EXERCISE DETAILS:
The required output is a number: how many lines of the data below include the string "outlet".

PROVIDED RECORDS:

───

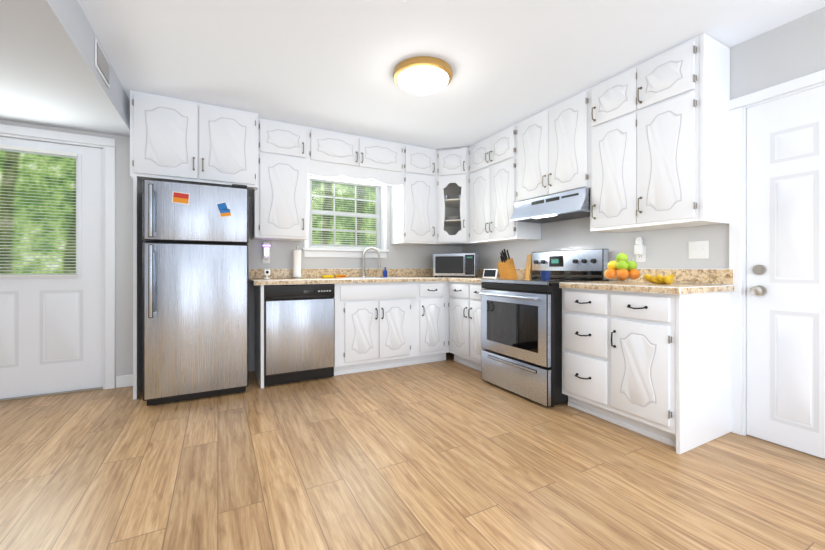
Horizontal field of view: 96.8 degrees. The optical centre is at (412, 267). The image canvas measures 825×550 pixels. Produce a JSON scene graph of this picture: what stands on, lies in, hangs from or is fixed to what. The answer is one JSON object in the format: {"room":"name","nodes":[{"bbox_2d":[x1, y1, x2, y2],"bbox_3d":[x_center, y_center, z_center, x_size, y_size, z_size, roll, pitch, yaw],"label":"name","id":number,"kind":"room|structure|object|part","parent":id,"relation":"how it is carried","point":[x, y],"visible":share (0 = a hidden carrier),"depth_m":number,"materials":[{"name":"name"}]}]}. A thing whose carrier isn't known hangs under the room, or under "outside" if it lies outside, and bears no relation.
{"room":"kitchen","nodes":[
{"label":"kitchen","id":0,"kind":"room"},
{"bbox_2d":[0,0,129,136],"bbox_3d":[-1.977,-1.254,0.160,2.060,0.249,5.739,0,0,-28],"label":"soffit","id":1,"kind":"structure","parent":0,"point":[50,75],"depth_m":2.15,"materials":[{"name":"grey paint"}]},
{"bbox_2d":[95,37,109,88],"bbox_3d":[-1.932,-1.270,2.286,0.013,0.170,0.310,0,0,-28],"label":"ceiling vent","id":2,"kind":"object","parent":1,"relation":"in","point":[102,64],"visible":1,"depth_m":2.26,"materials":[{"name":"white metal"}]},
{"bbox_2d":[0,120,461,387],"bbox_3d":[-1.821,-0.180,3.562,5.770,2.400,0.120,0,0,-28],"label":"wall","id":3,"kind":"structure","parent":0,"point":[398,256],"depth_m":3.17,"materials":[{"name":"grey paint"}]},
{"bbox_2d":[0,137,102,398],"bbox_3d":[-3.015,-0.002,2.890,0.928,2.015,0.081,0,0,-28],"label":"entry door","id":4,"kind":"structure","parent":3,"relation":"in","point":[51,332],"depth_m":2.96,"materials":[{"name":"white"}]},
{"bbox_3d":[-3.009,-0.436,2.862,0.592,1.007,0.026,0,0,-28],"label":"blind entry door","id":5,"kind":"part","parent":4,"relation":"part of","materials":[{"name":"white"}]},
{"bbox_2d":[0,124,114,401],"bbox_3d":[-3.033,-0.037,2.908,1.084,2.115,0.137,0,0,-28],"label":"door frame","id":6,"kind":"structure","parent":3,"relation":"attached to","point":[107,145],"depth_m":3.08,"materials":[{"name":"white paint"}]},
{"bbox_2d":[116,374,132,387],"bbox_3d":[-0.447,0.970,0.980,5.528,0.100,5.730,0,0,-28],"label":"baseboard","id":7,"kind":"structure","parent":3,"relation":"attached to","point":[124,380],"depth_m":3.13,"materials":[{"name":"white wood"}]},
{"bbox_2d":[130,90,201,188],"bbox_3d":[-2.073,-1.046,3.108,0.457,0.660,0.439,0,0,-28],"label":"upper cabinet","id":8,"kind":"object","parent":3,"relation":"attached to","point":[166,132],"depth_m":2.92,"materials":[{"name":"white paint"}]},
{"bbox_2d":[202,103,261,196],"bbox_3d":[-1.668,-1.046,3.323,0.459,0.660,0.439,0,0,-28],"label":"upper cabinet","id":9,"kind":"object","parent":3,"relation":"attached to","point":[231,138],"depth_m":3.14,"materials":[{"name":"white paint"}]},
{"bbox_2d":[262,252,269,262],"bbox_3d":[-1.470,-0.105,3.676,0.072,0.118,0.007,0,0,-28],"label":"electrical outlet plate","id":10,"kind":"object","parent":3,"relation":"attached to","point":[263,260],"depth_m":3.67,"materials":[{"name":"white plastic"}]},
{"bbox_2d":[254,119,309,240],"bbox_3d":[-1.287,-0.828,3.582,0.458,1.095,0.339,0,0,-28],"label":"upper cabinet","id":11,"kind":"object","parent":3,"relation":"attached to","point":[281,205],"depth_m":3.44,"materials":[{"name":"white paint"}]},
{"bbox_2d":[302,174,388,257],"bbox_3d":[-0.744,-0.562,4.109,0.985,0.895,0.165,0,0,-28],"label":"window","id":12,"kind":"structure","parent":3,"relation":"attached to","point":[337,250],"depth_m":4.11,"materials":[{"name":"white"}]},
{"bbox_2d":[310,127,405,180],"bbox_3d":[-0.629,-1.210,3.932,1.032,0.332,0.339,0,0,-28],"label":"upper cabinet","id":13,"kind":"object","parent":3,"relation":"attached to","point":[344,154],"depth_m":3.77,"materials":[{"name":"white paint"}]},
{"bbox_2d":[390,144,437,244],"bbox_3d":[0.031,-0.828,4.283,0.464,1.095,0.339,0,0,-28],"label":"upper cabinet","id":14,"kind":"object","parent":3,"relation":"attached to","point":[414,195],"depth_m":4.13,"materials":[{"name":"white paint"}]},
{"bbox_2d":[264,269,269,278],"bbox_3d":[-1.363,0.059,3.431,0.054,0.090,0.044,0,0,-28],"label":"camera","id":15,"kind":"object","parent":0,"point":[266,272],"visible":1,"depth_m":3.42,"materials":[{"name":"white plastic"}]},
{"bbox_2d":[0,352,824,549],"bbox_3d":[-0.445,1.050,0.975,5.770,0.060,5.980,0,0,-28],"label":"floor","id":16,"kind":"structure","parent":0,"point":[449,453],"depth_m":1.80,"materials":[{"name":"brown wood"}]},
{"bbox_2d":[143,178,248,405],"bbox_3d":[-1.782,0.174,3.075,0.700,1.692,0.717,0,0,-28],"label":"refrigerator","id":17,"kind":"object","parent":16,"relation":"on","point":[195,293],"visible":1,"depth_m":2.79,"materials":[{"name":"grey metal"}]},
{"bbox_2d":[264,284,334,385],"bbox_3d":[-1.116,0.586,3.487,0.603,0.868,0.594,0,0,-28],"label":"dishwasher","id":18,"kind":"object","parent":16,"relation":"on","point":[299,332],"visible":0.96,"depth_m":3.22,"materials":[{"name":"grey metal"}]},
{"bbox_2d":[317,280,420,375],"bbox_3d":[-0.468,0.582,3.859,0.883,0.875,0.620,0,0,-28],"label":"base cabinet","id":19,"kind":"object","parent":16,"relation":"on","point":[378,322],"depth_m":3.58,"materials":[{"name":"white paint"}]},
{"bbox_2d":[290,246,303,277],"bbox_3d":[-1.170,-0.059,3.704,0.140,0.326,0.140,0,0,-28],"label":"paper towel holder","id":20,"kind":"object","parent":19,"relation":"on","point":[296,263],"visible":1,"depth_m":3.67,"materials":[{"name":"white paper"}]},
{"bbox_2d":[322,275,333,277],"bbox_3d":[-0.904,0.090,3.899,0.115,0.028,0.065,0,0,-28],"label":"sponge","id":21,"kind":"object","parent":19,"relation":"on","point":[327,276],"depth_m":3.87,"materials":[{"name":"yellow"}]},
{"bbox_2d":[361,247,380,276],"bbox_3d":[-0.462,-0.064,4.087,0.224,0.337,0.060,0,0,-5],"label":"sink faucet","id":22,"kind":"object","parent":19,"relation":"on","point":[379,262],"visible":0.96,"depth_m":4.07,"materials":[{"name":"silver metal"}]},
{"bbox_2d":[383,267,386,276],"bbox_3d":[-0.314,0.048,4.211,0.048,0.112,0.031,0,0,-28],"label":"soap bottle","id":23,"kind":"object","parent":19,"relation":"on","point":[385,273],"visible":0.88,"depth_m":4.20,"materials":[{"name":"blue plastic"}]},
{"bbox_2d":[421,280,448,363],"bbox_3d":[0.094,0.582,4.158,0.390,0.875,0.620,0,0,-28],"label":"base cabinet","id":24,"kind":"object","parent":16,"relation":"on","point":[434,293],"depth_m":3.89,"materials":[{"name":"white paint"}]},
{"bbox_2d":[433,253,478,276],"bbox_3d":[0.507,-0.031,4.221,0.480,0.270,0.390,0,0,17],"label":"microwave","id":25,"kind":"object","parent":24,"relation":"on","point":[455,264],"visible":0.96,"depth_m":4.07,"materials":[{"name":"silver plastic"}]},
{"bbox_2d":[449,280,464,364],"bbox_3d":[0.744,0.582,3.963,0.619,0.875,0.379,0,0,-28],"label":"base cabinet","id":26,"kind":"object","parent":16,"relation":"on","point":[456,287],"depth_m":3.84,"materials":[{"name":"white paint"}]},
{"bbox_2d":[465,280,484,370],"bbox_3d":[0.912,0.582,3.647,0.619,0.875,0.337,0,0,-28],"label":"base cabinet","id":27,"kind":"object","parent":16,"relation":"on","point":[473,348],"depth_m":3.60,"materials":[{"name":"white paint"}]},
{"bbox_2d":[483,269,497,278],"bbox_3d":[0.769,0.057,3.600,0.140,0.093,0.073,0,0,34],"label":"smart display","id":28,"kind":"object","parent":27,"relation":"on","point":[489,273],"visible":0.98,"depth_m":3.58,"materials":[{"name":"white plastic"}]},
{"bbox_2d":[497,249,516,277],"bbox_3d":[0.969,-0.047,3.755,0.222,0.302,0.104,0,0,-40],"label":"knife block","id":29,"kind":"object","parent":27,"relation":"on","point":[506,266],"visible":0.98,"depth_m":3.72,"materials":[{"name":"brown wood"}]},
{"bbox_2d":[525,254,531,277],"bbox_3d":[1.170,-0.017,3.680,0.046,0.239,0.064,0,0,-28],"label":"cutting board","id":30,"kind":"object","parent":27,"relation":"on","point":[528,266],"visible":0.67,"depth_m":3.67,"materials":[{"name":"brown wood"}]},
{"bbox_2d":[479,249,608,406],"bbox_3d":[1.071,0.432,3.106,0.762,1.175,0.758,0,0,-28],"label":"range","id":31,"kind":"object","parent":16,"relation":"on","point":[521,336],"visible":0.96,"depth_m":2.91,"materials":[{"name":"silver metal"}]},
{"bbox_2d":[540,271,550,280],"bbox_3d":[0.998,0.057,2.745,0.080,0.075,0.080,0,0,-28],"label":"cup","id":32,"kind":"object","parent":31,"relation":"on","point":[545,275],"visible":1,"depth_m":2.71,"materials":[{"name":"blue ceramic"}]},
{"bbox_2d":[559,284,656,419],"bbox_3d":[1.439,0.582,2.656,0.619,0.875,0.375,0,0,-28],"label":"base cabinet","id":33,"kind":"object","parent":16,"relation":"on","point":[583,305],"depth_m":2.50,"materials":[{"name":"white paint"}]},
{"bbox_2d":[605,284,733,454],"bbox_3d":[1.622,0.582,2.312,0.619,0.875,0.404,0,0,-28],"label":"base cabinet","id":34,"kind":"object","parent":16,"relation":"on","point":[642,355],"depth_m":2.14,"materials":[{"name":"white paint"}]},
{"bbox_2d":[604,251,641,282],"bbox_3d":[1.468,-0.006,2.564,0.260,0.221,0.260,0,0,-28],"label":"fruit bowl","id":35,"kind":"object","parent":34,"relation":"on","point":[618,270],"visible":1,"depth_m":2.51,"materials":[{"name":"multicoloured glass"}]},
{"bbox_2d":[643,274,674,284],"bbox_3d":[1.563,0.071,2.320,0.171,0.066,0.174,0,0,-28],"label":"bananas","id":36,"kind":"object","parent":34,"relation":"on","point":[660,279],"visible":1,"depth_m":2.29,"materials":[{"name":"yellow food"}]},
{"bbox_2d":[77,0,824,148],"bbox_3d":[-0.445,-1.395,0.975,5.770,0.030,5.980,0,0,-28],"label":"ceiling","id":37,"kind":"structure","parent":0,"point":[330,65],"depth_m":2.31,"materials":[{"name":"white paint"}]},
{"bbox_2d":[393,56,452,94],"bbox_3d":[0.074,-1.329,2.588,0.424,0.101,0.424,0,0,-28],"label":"ceiling lamp","id":38,"kind":"object","parent":37,"relation":"attached to","point":[421,75],"visible":0.98,"depth_m":2.48,"materials":[{"name":"white glass"}]},
{"bbox_2d":[438,173,465,244],"bbox_3d":[0.457,-0.674,4.180,0.243,0.747,0.243,0,0,-28],"label":"upper cabinet","id":39,"kind":"object","parent":0,"relation":"attached to","point":[450,232],"depth_m":4.20,"materials":[{"name":"white paint"}]},
{"bbox_2d":[446,216,460,219],"bbox_3d":[0.497,-0.584,4.433,0.189,0.055,0.189,0,0,-34],"label":"plate","id":40,"kind":"object","parent":39,"relation":"on","point":[452,217],"depth_m":4.35,"materials":[{"name":"white ceramic"}]},
{"bbox_2d":[438,147,465,172],"bbox_3d":[0.460,-1.206,4.191,0.257,0.340,0.257,0,0,-28],"label":"upper cabinet","id":41,"kind":"object","parent":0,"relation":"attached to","point":[450,160],"depth_m":4.17,"materials":[{"name":"white paint"}]},
{"bbox_2d":[462,7,824,280],"bbox_3d":[2.078,-0.180,2.249,0.120,2.400,5.860,0,0,-28],"label":"wall","id":42,"kind":"structure","parent":0,"point":[791,50],"depth_m":2.38,"materials":[{"name":"grey paint"}]},
{"bbox_2d":[466,139,501,244],"bbox_3d":[0.855,-0.828,4.053,0.340,1.095,0.406,0,0,-28],"label":"upper cabinet","id":43,"kind":"object","parent":42,"relation":"attached to","point":[475,153],"depth_m":4.00,"materials":[{"name":"white paint"}]},
{"bbox_2d":[486,125,540,242],"bbox_3d":[1.037,-0.828,3.711,0.340,1.095,0.370,0,0,-28],"label":"upper cabinet","id":44,"kind":"object","parent":42,"relation":"attached to","point":[499,146],"depth_m":3.63,"materials":[{"name":"white paint"}]},
{"bbox_2d":[514,110,545,202],"bbox_3d":[1.215,-0.995,3.376,0.340,0.760,0.387,0,0,-28],"label":"upper cabinet","id":45,"kind":"object","parent":42,"relation":"attached to","point":[530,133],"depth_m":3.30,"materials":[{"name":"white paint"}]},
{"bbox_2d":[510,188,589,223],"bbox_3d":[1.273,-0.522,3.188,0.412,0.176,0.761,0,0,-28],"label":"range hood","id":46,"kind":"object","parent":42,"relation":"attached to","point":[570,205],"visible":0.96,"depth_m":3.06,"materials":[{"name":"silver metal"}]},
{"bbox_2d":[546,88,589,195],"bbox_3d":[1.396,-0.995,3.034,0.340,0.760,0.388,0,0,-28],"label":"upper cabinet","id":47,"kind":"object","parent":42,"relation":"attached to","point":[567,121],"depth_m":2.94,"materials":[{"name":"white paint"}]},
{"bbox_2d":[590,67,657,232],"bbox_3d":[1.572,-0.828,2.704,0.340,1.095,0.360,0,0,-28],"label":"upper cabinet","id":48,"kind":"object","parent":42,"relation":"attached to","point":[612,99],"depth_m":2.62,"materials":[{"name":"white paint"}]},
{"bbox_2d":[636,246,645,261],"bbox_3d":[1.727,-0.105,2.770,0.007,0.118,0.072,0,0,-28],"label":"electrical outlet plate","id":49,"kind":"object","parent":42,"relation":"attached to","point":[639,258],"depth_m":2.76,"materials":[{"name":"white plastic"}]},
{"bbox_2d":[634,33,729,228],"bbox_3d":[1.746,-0.828,2.377,0.340,1.095,0.381,0,0,-28],"label":"upper cabinet","id":50,"kind":"object","parent":42,"relation":"attached to","point":[643,146],"depth_m":2.25,"materials":[{"name":"white paint"}]},
{"bbox_2d":[688,241,708,258],"bbox_3d":[1.902,-0.120,2.436,0.012,0.118,0.118,0,0,-28],"label":"electrical outlet plate","id":51,"kind":"object","parent":42,"relation":"attached to","point":[698,249],"depth_m":2.44,"materials":[{"name":"white plastic"}]},
{"bbox_2d":[729,69,824,435],"bbox_3d":[2.236,-0.013,1.933,0.137,2.065,0.865,0,0,-28],"label":"door frame","id":52,"kind":"structure","parent":42,"relation":"attached to","point":[738,106],"depth_m":2.24,"materials":[{"name":"white wood"}]},
{"bbox_2d":[746,85,824,458],"bbox_3d":[2.185,0.019,1.907,0.105,1.985,0.711,0,0,-28],"label":"pantry door","id":53,"kind":"structure","parent":42,"relation":"in","point":[785,271],"depth_m":2.07,"materials":[{"name":"white wood"}]},
{"label":"outside","id":54,"kind":"structure","parent":0,"visible":0},
{"bbox_2d":[0,151,375,274],"bbox_3d":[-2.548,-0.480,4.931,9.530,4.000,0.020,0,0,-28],"label":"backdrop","id":55,"kind":"structure","parent":54,"point":[68,197],"depth_m":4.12,"materials":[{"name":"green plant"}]}
]}

───

FINISHED EXERCISE:
3